▶ **ASSIGNMENT**:
Could you write out, word for word, each line from the one containing "La Bri's Beauty" to the last line of the data below, both included and nothing more?

▶ **Records from a data collection**:
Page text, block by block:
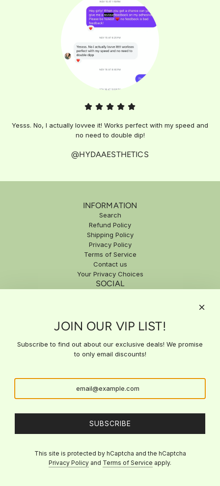
Yesss. No, I actually lovvee it! Works perfect with my speed and
no need to double dip!
@HYDAAESTHETICS
INFORMATION
Search
Refund Policy
Shipping Policy
Privacy Policy
Terms of Service
Contact us
Your Privacy Choices
SOCIAL
Subscribe to our email list for exclusive updates, special offers,
and expert insights delivered straight to your inbox. Stay ahead
with the latest news and get access to deals you won't find
anywhere else!
© 2026, Viva La Bri's Beauty
JOIN OUR VIP LIST!
Subscribe to find out about our exclusive deals! We promise
to only email discounts!
SUBSCRIBE
This site is protected by hCaptcha and the hCaptcha
Privacy Policy and Terms of Service apply.

▶ **WORKED SOLUTION**:
© 2026, Viva La Bri's Beauty
JOIN OUR VIP LIST!
Subscribe to find out about our exclusive deals! We promise
to only email discounts!
SUBSCRIBE
This site is protected by hCaptcha and the hCaptcha
Privacy Policy and Terms of Service apply.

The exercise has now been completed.